[Dataset records]
*** Block opens ***
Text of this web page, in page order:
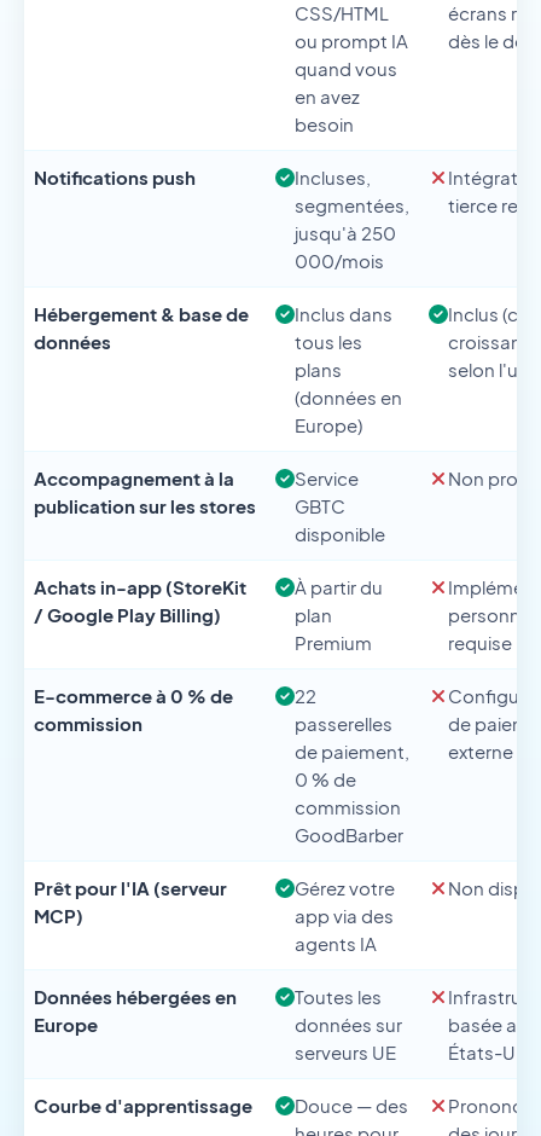
CSS/HTML
ou prompt IA
quand vous
en avez
besoin
écrans
dès le
Notifications push
Incluses,
segmentées,
jusqu'à 250
000/mois
tierce
Hébergement & base de
données
Inclus dans
tous les
plans
(données en
Europe)
Inclus
croissante
selon
Accompagnement à la
publication sur les stores
Service
GBTC
disponible
Non
Achats in-app (StoreKit
/ Google Play Billing)
À partir du
plan
Premium
requise
E-commerce à 0 % de
commission
22
passerelles
de paiement,
0 % de
commission
GoodBarber
de
externe
Prêt pour l'IA (serveur
MCP)
Gérez votre
app via des
agents IA
Non
Données hébergées en
Europe
Toutes les
données sur
serveurs UE
basée aux
États-Unis
Courbe d'apprentissage
Douce — des
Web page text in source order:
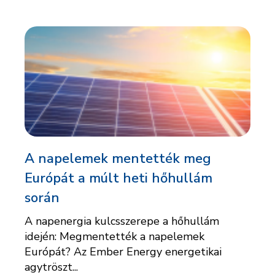
A napelemek mentették meg
Európát a múlt heti hőhullám
során
A napenergia kulcsszerepe a hőhullám
idején: Megmentették a napelemek
Európát? Az Ember Energy energetikai
agytröszt...
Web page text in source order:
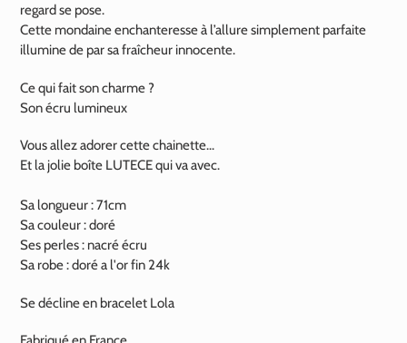
regard se pose.
Cette mondaine enchanteresse à l’allure simplement parfaite
illumine de par sa fraîcheur innocente.
Ce qui fait son charme ?
Son écru lumineux
Vous allez adorer cette chainette...
Et la jolie boîte LUTECE qui va avec.
Sa longueur : 71cm
Sa couleur : doré
Ses perles : nacré écru
Sa robe : doré a l'or fin 24k
Se décline en bracelet Lola
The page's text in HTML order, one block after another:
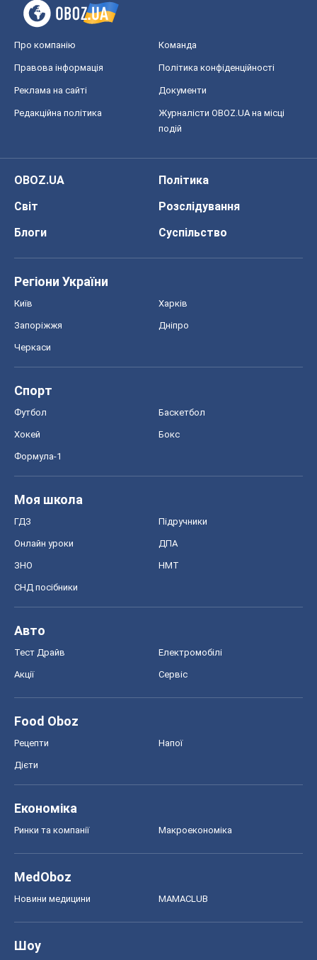
Про компанію Команда
Правова інформація Політика конфіденційності
Реклама на сайті Документи
Редакційна політика
Журналісти OBOZ.UA на місці
подій
OBOZ.UA
Політика
Світ
Розслідування
Блоги
Суспільство
Регіони України
Київ Харків
Запоріжжя Дніпро
Черкаси
Спорт
Футбол Баскетбол
Хокей Бокс
Формула-1
Моя школа
ГДЗ Підручники
Онлайн уроки ДПА
ЗНО НМТ
СНД посібники
Авто
Тест Драйв Електромобілі
Акції Сервіс
Food Oboz
Рецепти Напої
Дієти
Економіка
Ринки та компанії Макроекономіка
MedOboz
Новини медицини MAMACLUB
Шоу
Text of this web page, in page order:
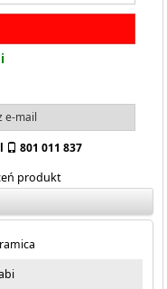
e-mail
801 011 837
produkt
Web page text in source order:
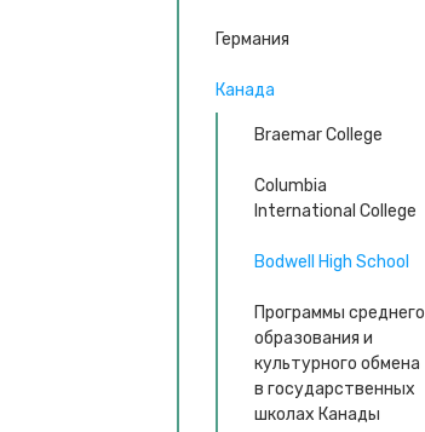
Германия
Канада
Braemar College
Columbia
International College
Bodwell High School
Программы среднего
образования и
культурного обмена
в государственных
школах Канады
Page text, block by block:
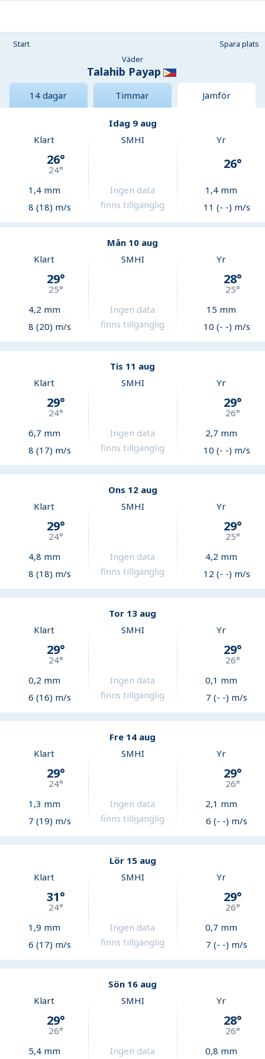
Start
Spara plats
Väder
Talahib Payap
14 dagar Timmar Jämför
Idag 9 aug
Klart
26°
24°
1,4mm
8 (18) m/s
SMHI
Ingen data
finns tillgänglig
Yr
26°
1,4mm
11 (- -) m/s
Mån 10 aug
Klart
29°
25°
4,2 mm
8 (20) m/s
SMHI
Ingen data
finns tillgänglig
Yr
28°
25°
15 mm
10 (- -) m/s
Tis 11 aug
Klart
29°
24°
6,7 mm
8 (17) m/s
SMHI
Ingen data
finns tillgänglig
Yr
29°
26°
2,7 mm
10 (- -) m/s
Ons 12 aug
Klart
29°
24°
4,8 mm
8 (18) m/s
SMHI
Ingen data
finns tillgänglig
Yr
29°
25°
4,2 mm
12 (- -) m/s
Tor 13 aug
Klart
29°
24°
0,2 mm
6 (16) m/s
SMHI
Ingen data
finns tillgänglig
Yr
29°
26°
0,1 mm
7 (- -) m/s
Fre 14 aug
Klart
29°
24°
1,3 mm
7 (19) m/s
SMHI
Ingen data
finns tillgänglig
Yr
29°
26°
2,1 mm
6 (- -) m/s
Lör 15 aug
Klart
31°
24°
1,9 mm
6 (17) m/s
SMHI
Ingen data
finns tillgänglig
Yr
29°
26°
0,7 mm
7 (- -) m/s
Sön 16 aug
Klart
29°
26°
5,4mm
SMHI
Ingen data
Yr
28°
26°
0,8 mm
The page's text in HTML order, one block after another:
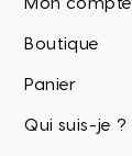
Mon compte
Boutique
Panier
Qui suis-je ?
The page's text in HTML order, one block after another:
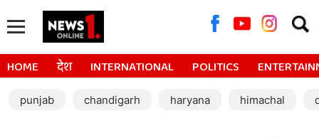
for:
HOME देश INTERNATIONAL POLITICS
punjab chandigarh haryana himachal
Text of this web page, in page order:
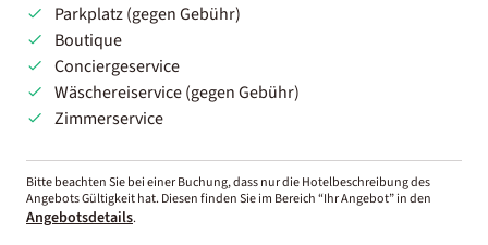
Parkplatz (gegen Gebühr)
Boutique
Conciergeservice
Wäschereiservice (gegen Gebühr)
Zimmerservice
Bitte beachten Sie bei einer Buchung, dass nur die Hotelbeschreibung des
Angebots Gültigkeit hat. Diesen finden Sie im Bereich “Ihr Angebot” in den
Angebotsdetails.
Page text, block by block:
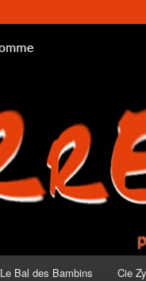
Le Bal des Bambins Cie
*** Block closes ***
Required action: Would you please copy every line in the data that contains the word "hőhullám"?

Completed task:
Európát a múlt heti hőhullám
A napenergia kulcsszerepe a hőhullám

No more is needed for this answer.